Hi there... Not sure if i have the exactly same problem but i'm getting bugged by something similar. I'm experiencing lockups (cursor freezes, keyboard leds too) when i try using a kernel newer than 2.6.28, the backports package in ubuntu or the drivers in the compat-wireless package. I've found that they all share something similar - the driver they use is version 2.3.0. The unfortunate thing is when it happens the screen just freezes, and after the hard-reboot there is nothing at all in the logs which can tell me why it happened ( . I'm almost a 100% sure that the bug is in the rt61pci driver because on the laptop (atheros card) i don't have such problems. If there is a way for me to help resolve this frustrating bug please tell me.

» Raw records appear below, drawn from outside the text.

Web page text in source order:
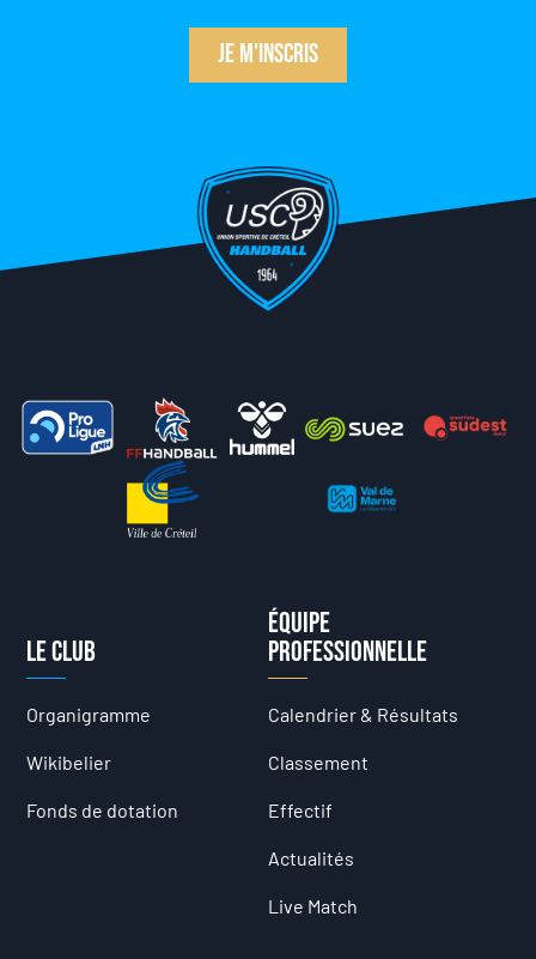
Je m'inscris
Le club
Organigramme
Wikibelier
Fonds de dotation
Équipe
professionnelle
Calendrier & Résultats
Classement
Effectif
Actualités
Live Match
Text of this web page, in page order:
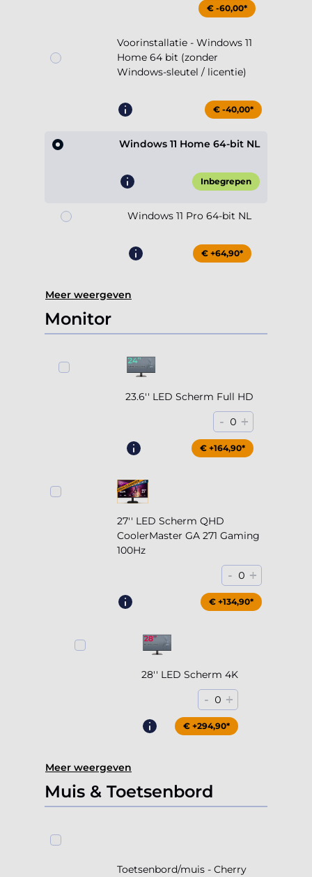
€ -60,00*
Voorinstallatie - Windows 11
Home 64 bit (zonder
Windows-sleutel / licentie)
€ -40,00*
Windows 11 Home 64-bit NL
Inbegrepen
Windows 11 Pro 64-bit NL
€ +64,90*
Meer weergeven
Monitor
23.6'' LED Scherm Full HD
- 0 +
€ +164,90*
27'' LED Scherm QHD
CoolerMaster GA 271 Gaming
100Hz
- 0 +
€ +204,90*
€ +134,90*
28'' LED Scherm 4K
- 0 +
€ +294,90*
Meer weergeven
Muis & Toetsenbord
Toetsenbord/muis - Cherry
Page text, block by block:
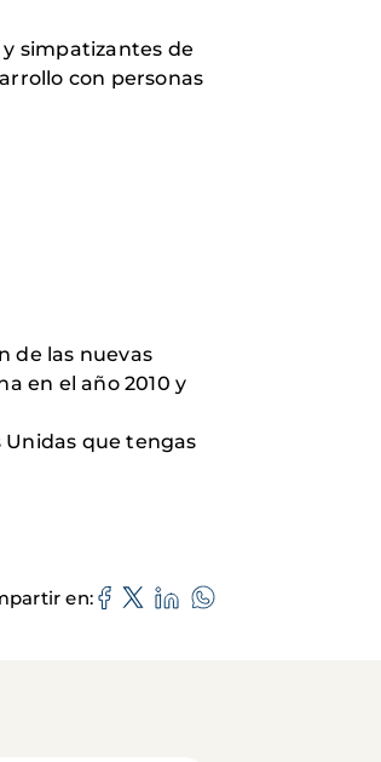
simpatizantes de
con personas
de las nuevas
en el año 2010 y
Unidas que tengas
en

BTW. forgot to mention - i too have an ad-hoc newtork with WEP encryption (WPA/WPA2 doesn't work for some reason) between two RT2561 cards (and the atheros one on the laptop). It freezes when it receives traffic from either one of them.

dxdx

12-05-2009 05:03:44

Hi there... Not sure if i have the exactly same problem but i'm getting bugged by something similar. I'm experiencing lockups (cursor freezes, keyboard leds too) when i try using a kernel newer than 2.6.28, the backports package in ubuntu or the drivers in the compat-wireless package. I've found that they all share something similar - the driver they use is version 2.3.0. [/quotek7kh1222]

You mean that there was an older version that worked fine with ad-hoc?

And yes, those are the same symptoms I have. It seems to be reproducible always (for me), so you could switch to a tty (it would be better if it is bigger than 80x25, but i'm not sure if that would print the error), connect to the ad-hoc and let it die. Then, uhm, take a photo?

alexv

12-05-2009 06:01:24

Yeah, version 2.2.1 which is found in the 2.6.28 kernel works fine (i'm using it right now). I've tried the tty method but nothing useful came out. It just freezes without any warning or output.